Southeast Asia royalties dispute could stunt mobile music services’ growth

Telecoms firms in Indonesia and the Philippines are set to withdraw most of the international catalog they offer through their mobile music services for use as ringtones, full track downloads, and video music downloads due to a legal dispute with music publishers.

By CBR Staff Writer

In Indonesia, Yayasan Karya Cipta Indonesia (YKCI), a collecting society representing composers, authors and publishers in the country, has asked leading telecoms companies, including Indosat, Telkom Flexi and Bakrie Telecom, to pay an increased royalty rate for using most of the international repertoire or remove such music from their services.

The record companies had secured a royalty rate of 5.4% of the wholesale price per track, but YKCI is asking that this be increased to 12%.

Over in the Philippines, the country’s two major mobile service providers, Globe and Smart Telecom, have decided to withdraw most international repertoire from their newly-launched music services after the international publishers asked for a royalty rate higher than the level charged by music publishers for locally-produced music.

Record companies including EMI, Universal, SonyBMG and Warner Music had launched a number of music services in partnership with Globe and Smart Telecom offering master recordings of top international artists. The record companies, represented by the Philippines record industry association PARI, had secured licenses at a royalty rate of 10% of the wholesale price per track. However, the international publishers have now asked for a rate more than double the local royalty.
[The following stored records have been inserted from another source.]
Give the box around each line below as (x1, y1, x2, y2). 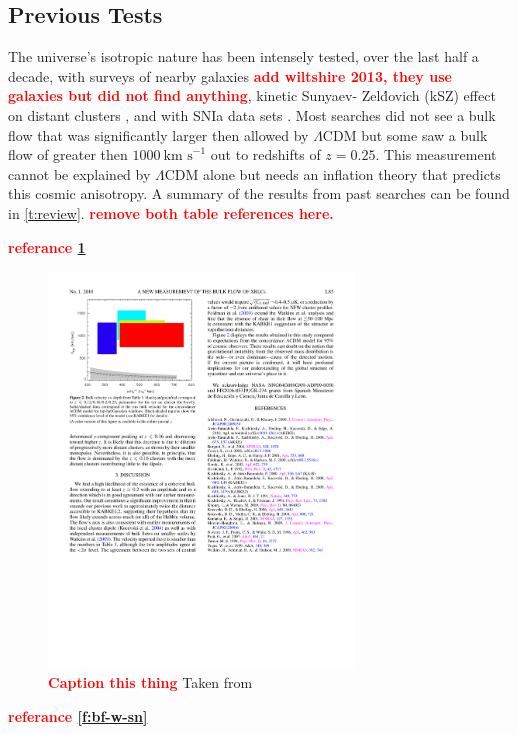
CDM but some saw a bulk (322, 124, 488, 145)
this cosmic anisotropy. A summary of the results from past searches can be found (8, 183, 510, 204)
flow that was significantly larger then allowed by (8, 124, 309, 145)
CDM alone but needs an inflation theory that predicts (164, 163, 501, 184)
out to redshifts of (210, 144, 321, 165)
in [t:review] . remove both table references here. (8, 202, 334, 223)
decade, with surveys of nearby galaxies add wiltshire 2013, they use (8, 65, 452, 86)
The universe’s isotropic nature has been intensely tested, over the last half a (8, 46, 479, 67)
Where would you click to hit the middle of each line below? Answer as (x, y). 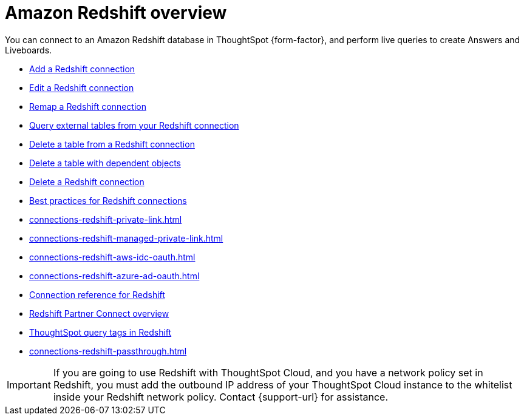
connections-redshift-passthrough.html (108, 351)
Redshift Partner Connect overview (99, 313)
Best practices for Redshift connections (108, 200)
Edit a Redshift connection (82, 87)
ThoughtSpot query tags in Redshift (100, 332)
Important (29, 384)
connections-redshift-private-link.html (106, 219)
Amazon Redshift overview (116, 13)
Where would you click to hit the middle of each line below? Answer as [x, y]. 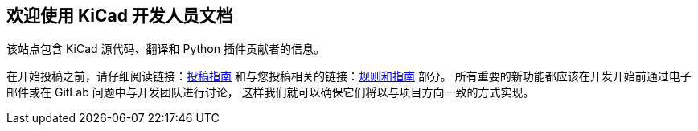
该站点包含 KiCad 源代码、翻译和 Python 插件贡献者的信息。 [166, 49]
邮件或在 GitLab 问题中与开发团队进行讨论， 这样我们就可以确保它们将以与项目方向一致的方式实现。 [271, 92]
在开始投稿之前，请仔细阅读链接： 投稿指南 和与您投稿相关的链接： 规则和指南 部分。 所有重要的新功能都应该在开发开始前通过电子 [349, 76]
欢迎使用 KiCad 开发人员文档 [120, 16]
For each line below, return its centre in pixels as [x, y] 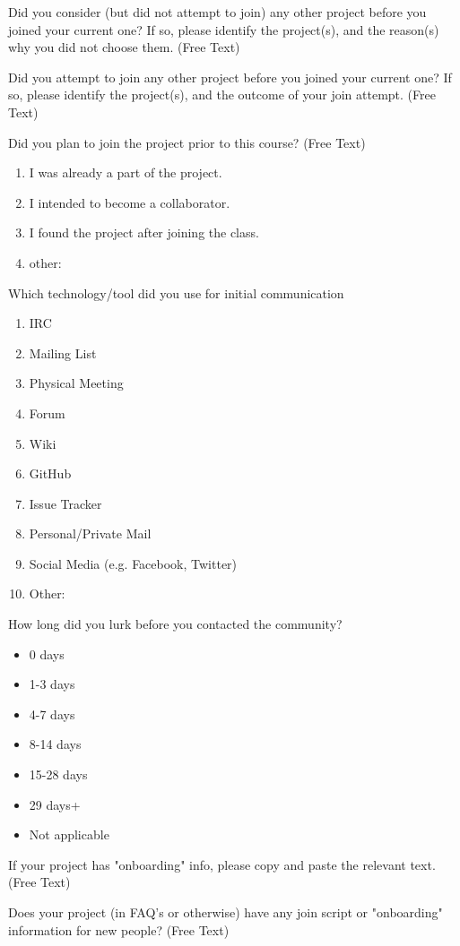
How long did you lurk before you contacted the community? [175, 624]
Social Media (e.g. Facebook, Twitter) [133, 563]
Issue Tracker [65, 503]
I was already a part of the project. [126, 172]
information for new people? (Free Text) [119, 929]
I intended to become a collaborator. [130, 202]
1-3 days [52, 684]
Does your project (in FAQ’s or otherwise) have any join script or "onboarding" [226, 912]
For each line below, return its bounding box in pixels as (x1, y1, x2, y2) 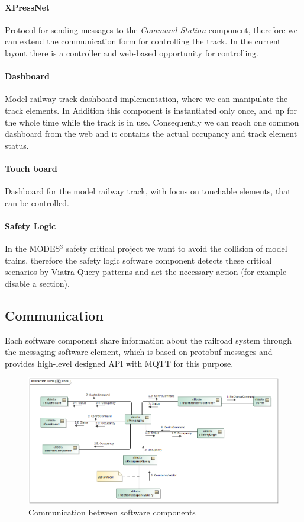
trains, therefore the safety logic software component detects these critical (5, 254, 272, 266)
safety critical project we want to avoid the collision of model (66, 242, 287, 255)
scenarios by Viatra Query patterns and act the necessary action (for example (5, 265, 287, 278)
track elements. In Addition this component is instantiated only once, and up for (5, 104, 297, 116)
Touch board (5, 162, 57, 174)
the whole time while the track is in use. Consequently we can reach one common (5, 116, 299, 128)
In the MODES (5, 242, 60, 255)
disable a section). (5, 277, 70, 289)
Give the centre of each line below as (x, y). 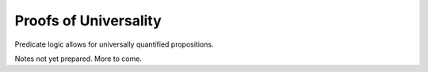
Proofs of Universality (88, 21)
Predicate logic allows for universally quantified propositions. (114, 44)
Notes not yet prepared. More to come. (78, 59)
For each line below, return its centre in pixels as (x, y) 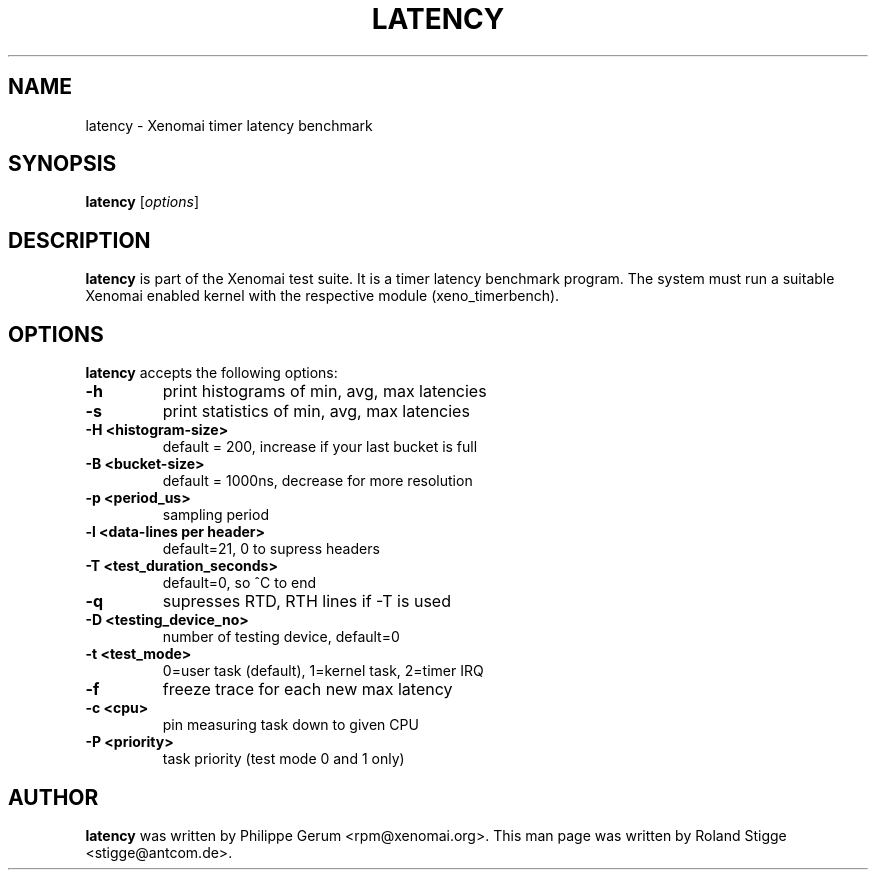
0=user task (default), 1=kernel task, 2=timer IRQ (323, 671)
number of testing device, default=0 (281, 637)
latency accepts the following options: (211, 373)
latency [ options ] (142, 202)
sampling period (215, 515)
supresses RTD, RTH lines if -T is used (306, 601)
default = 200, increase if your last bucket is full (320, 447)
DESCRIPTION (79, 240)
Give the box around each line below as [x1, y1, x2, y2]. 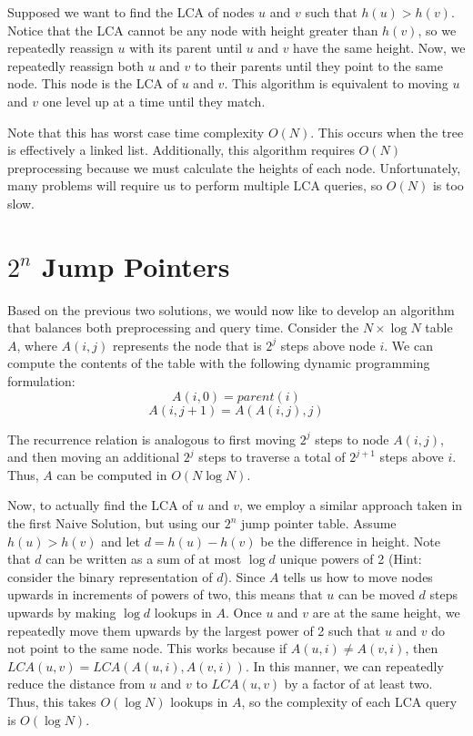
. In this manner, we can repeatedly [245, 656, 444, 675]
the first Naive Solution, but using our [7, 514, 220, 532]
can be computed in [56, 465, 167, 484]
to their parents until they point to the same [195, 56, 443, 75]
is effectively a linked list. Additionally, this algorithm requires [7, 140, 355, 159]
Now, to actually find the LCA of [7, 496, 193, 515]
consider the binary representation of [7, 567, 213, 586]
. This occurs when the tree [310, 122, 464, 141]
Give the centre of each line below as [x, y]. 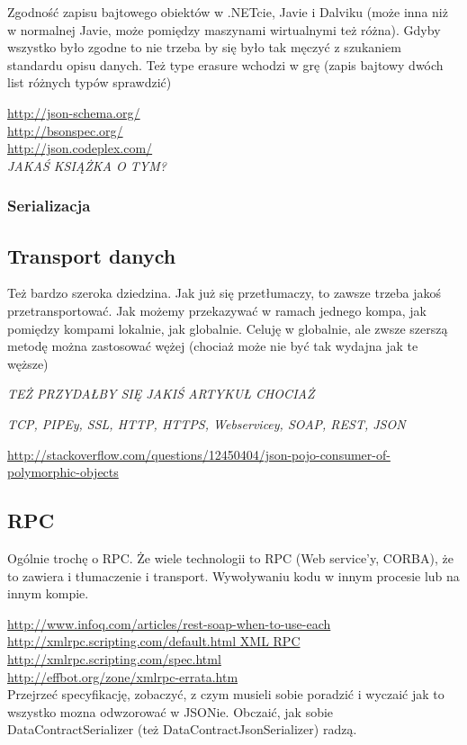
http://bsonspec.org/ [65, 130]
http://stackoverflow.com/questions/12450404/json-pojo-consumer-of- [199, 454]
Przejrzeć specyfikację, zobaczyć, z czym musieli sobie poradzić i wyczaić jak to [226, 694]
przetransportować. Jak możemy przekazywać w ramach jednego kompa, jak [217, 310]
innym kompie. [48, 593]
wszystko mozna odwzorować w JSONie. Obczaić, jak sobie [171, 711]
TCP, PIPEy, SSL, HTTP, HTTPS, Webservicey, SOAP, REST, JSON [207, 423]
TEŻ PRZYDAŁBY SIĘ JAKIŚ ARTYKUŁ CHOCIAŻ [161, 394]
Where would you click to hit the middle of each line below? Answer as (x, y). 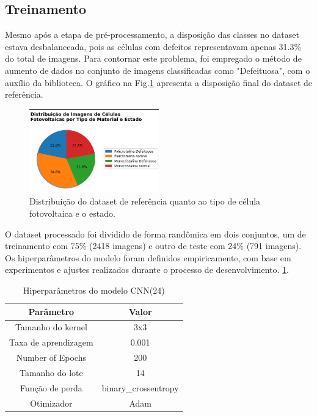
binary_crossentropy (140, 387)
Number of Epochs (51, 357)
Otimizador (51, 403)
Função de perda (51, 387)
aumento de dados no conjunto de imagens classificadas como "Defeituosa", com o (158, 70)
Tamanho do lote (51, 373)
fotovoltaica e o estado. (72, 213)
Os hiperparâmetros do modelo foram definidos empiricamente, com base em (148, 257)
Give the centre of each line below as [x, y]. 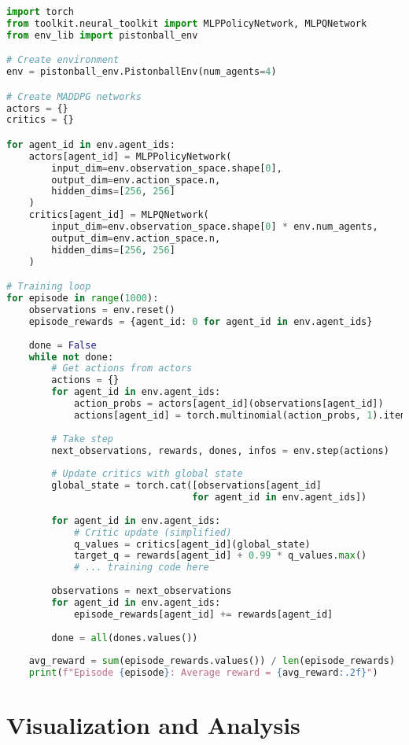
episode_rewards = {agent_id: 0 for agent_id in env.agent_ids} [201, 321]
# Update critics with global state [147, 474]
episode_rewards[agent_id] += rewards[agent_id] [203, 614]
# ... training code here [141, 568]
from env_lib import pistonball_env [102, 35]
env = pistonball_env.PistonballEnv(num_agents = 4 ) [142, 72]
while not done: [71, 357]
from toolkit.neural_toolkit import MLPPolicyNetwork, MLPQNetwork [187, 23]
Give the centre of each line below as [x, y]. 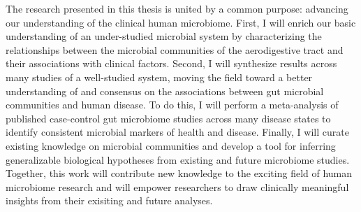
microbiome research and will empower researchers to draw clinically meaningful [177, 186]
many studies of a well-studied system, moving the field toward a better [159, 77]
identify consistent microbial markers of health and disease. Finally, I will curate [177, 132]
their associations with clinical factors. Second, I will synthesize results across [171, 63]
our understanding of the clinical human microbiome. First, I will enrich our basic [181, 22]
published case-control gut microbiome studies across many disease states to [168, 118]
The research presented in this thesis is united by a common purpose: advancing [177, 8]
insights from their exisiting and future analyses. [109, 200]
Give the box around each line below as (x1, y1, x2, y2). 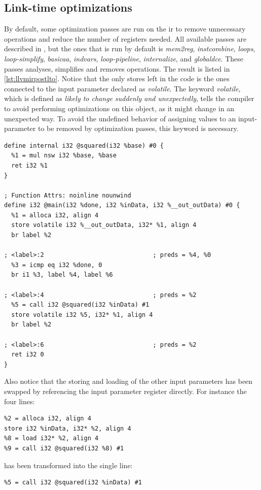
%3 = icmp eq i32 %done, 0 (11, 261, 102, 269)
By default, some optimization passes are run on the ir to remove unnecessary (4, 23, 246, 34)
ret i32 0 (11, 351, 44, 358)
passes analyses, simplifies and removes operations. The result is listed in (4, 63, 230, 74)
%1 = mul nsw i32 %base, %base (11, 152, 117, 159)
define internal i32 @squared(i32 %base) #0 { (4, 142, 164, 149)
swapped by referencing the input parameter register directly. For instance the (4, 385, 247, 396)
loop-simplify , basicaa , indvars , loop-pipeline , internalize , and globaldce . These (4, 53, 244, 63)
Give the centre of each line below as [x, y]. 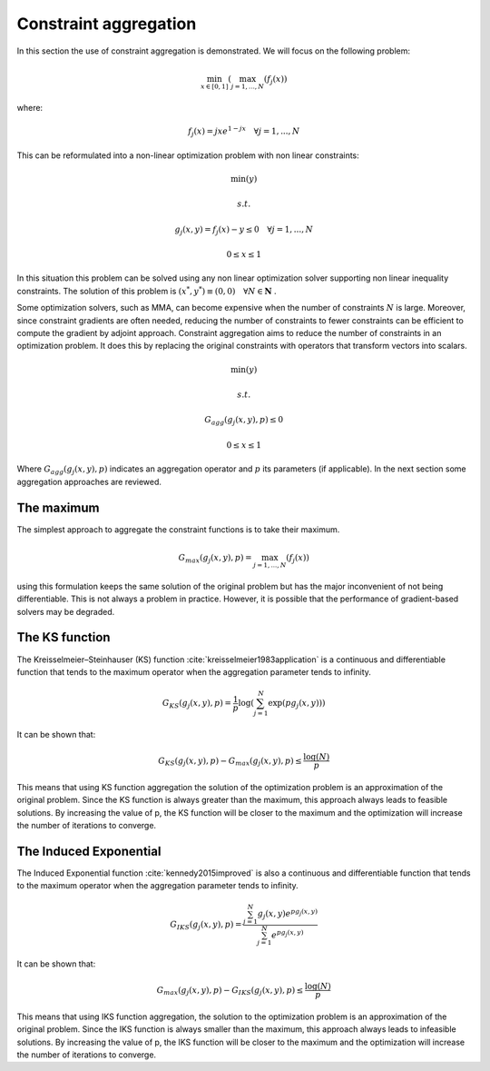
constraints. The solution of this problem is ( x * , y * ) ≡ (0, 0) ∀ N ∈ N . [147, 290]
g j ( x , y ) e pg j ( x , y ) [287, 914]
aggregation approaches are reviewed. [89, 481]
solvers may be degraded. [66, 611]
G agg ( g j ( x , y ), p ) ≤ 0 [244, 421]
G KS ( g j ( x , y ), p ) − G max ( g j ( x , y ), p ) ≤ [230, 761]
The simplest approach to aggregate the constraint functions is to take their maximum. [178, 529]
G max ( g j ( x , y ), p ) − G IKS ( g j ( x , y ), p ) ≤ [230, 991]
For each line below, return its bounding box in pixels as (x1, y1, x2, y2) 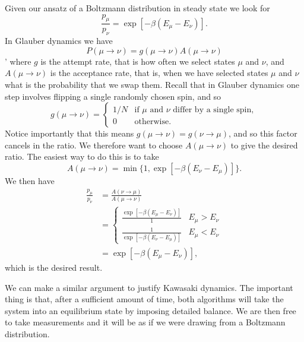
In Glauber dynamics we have (5, 34, 113, 47)
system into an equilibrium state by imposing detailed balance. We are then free (5, 304, 296, 316)
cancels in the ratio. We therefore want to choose (5, 138, 183, 151)
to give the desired (230, 138, 298, 151)
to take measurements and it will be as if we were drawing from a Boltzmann (5, 316, 286, 328)
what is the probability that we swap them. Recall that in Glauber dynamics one (5, 78, 300, 90)
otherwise (134, 118, 169, 126)
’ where (5, 55, 31, 67)
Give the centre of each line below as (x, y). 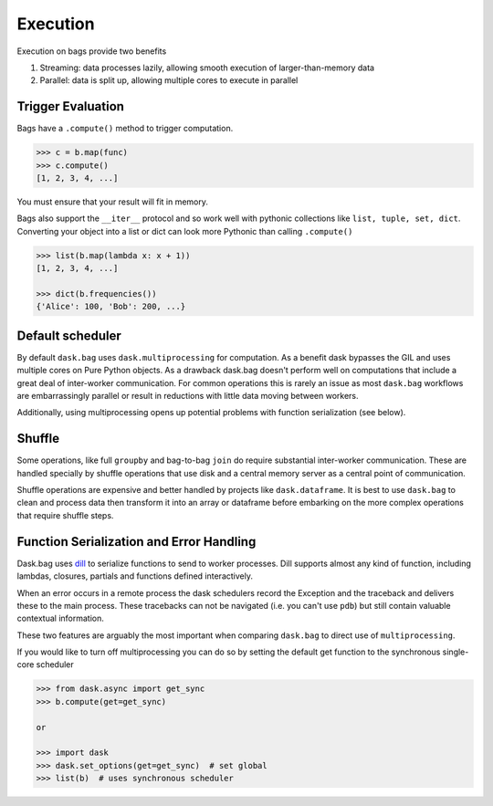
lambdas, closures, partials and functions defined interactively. (135, 576)
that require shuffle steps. (65, 515)
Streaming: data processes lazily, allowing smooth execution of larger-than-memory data (207, 68)
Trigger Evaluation (71, 106)
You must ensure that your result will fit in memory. (113, 202)
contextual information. (61, 618)
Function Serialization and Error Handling (136, 542)
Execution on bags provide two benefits (92, 51)
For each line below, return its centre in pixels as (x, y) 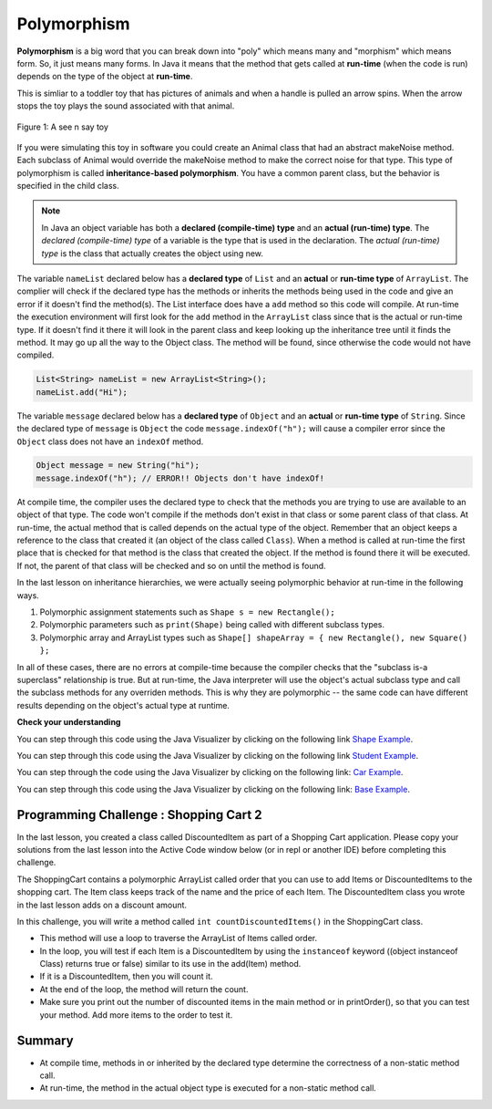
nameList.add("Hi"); (82, 392)
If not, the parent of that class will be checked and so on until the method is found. (172, 565)
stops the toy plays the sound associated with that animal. (126, 106)
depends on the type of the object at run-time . (105, 77)
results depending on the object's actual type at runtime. (123, 705)
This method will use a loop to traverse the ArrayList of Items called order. (179, 938)
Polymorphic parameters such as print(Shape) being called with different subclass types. (212, 625)
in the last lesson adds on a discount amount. (102, 905)
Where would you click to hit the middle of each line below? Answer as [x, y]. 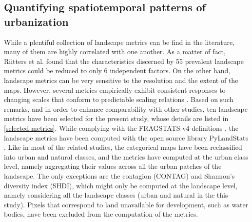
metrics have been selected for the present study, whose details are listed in [116, 118]
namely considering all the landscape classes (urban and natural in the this [116, 195]
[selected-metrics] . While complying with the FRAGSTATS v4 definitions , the [121, 128]
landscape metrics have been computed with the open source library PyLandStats [126, 137]
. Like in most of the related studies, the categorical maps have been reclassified [123, 147]
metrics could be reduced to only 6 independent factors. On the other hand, [117, 71]
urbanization [36, 21]
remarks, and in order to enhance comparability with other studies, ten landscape [126, 109]
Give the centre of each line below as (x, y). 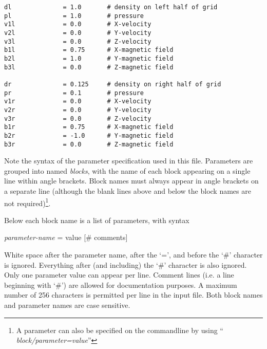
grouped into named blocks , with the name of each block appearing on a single (127, 170)
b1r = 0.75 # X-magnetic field (89, 127)
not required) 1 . (27, 202)
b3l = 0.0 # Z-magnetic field (89, 67)
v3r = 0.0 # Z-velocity (78, 118)
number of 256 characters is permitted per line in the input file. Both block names (133, 295)
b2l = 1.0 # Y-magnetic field (89, 58)
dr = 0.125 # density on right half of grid (113, 84)
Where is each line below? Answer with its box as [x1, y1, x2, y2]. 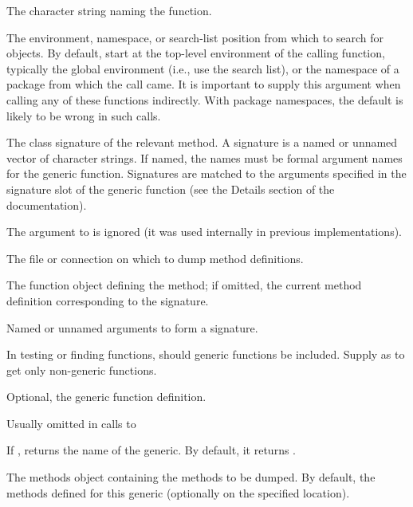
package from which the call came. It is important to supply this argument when [6, 76, 401, 92]
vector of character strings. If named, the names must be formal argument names [6, 149, 403, 166]
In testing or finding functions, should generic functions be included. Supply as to [6, 346, 405, 363]
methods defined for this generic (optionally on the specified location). [6, 484, 350, 501]
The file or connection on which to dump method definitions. [6, 250, 304, 266]
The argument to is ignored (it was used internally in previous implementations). [6, 223, 402, 240]
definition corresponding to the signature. [6, 292, 209, 309]
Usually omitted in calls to [6, 415, 136, 431]

In early September, PARI was warned that its members should stop offering international repertoire through the mobile services or face possible legal proceedings.

The dispute is in danger of suspending the growth of a digital music business that offered a compelling alternative to illegal downloading in Southeast Asia, the IFPI, which represents the recording industry worldwide, said in a statement.

Indonesia and the Philippines are two of Asia’s smaller music markets, worth $50 million and $25 million in 2005 and held back by piracy rate of more than 50%, the organization pointed out.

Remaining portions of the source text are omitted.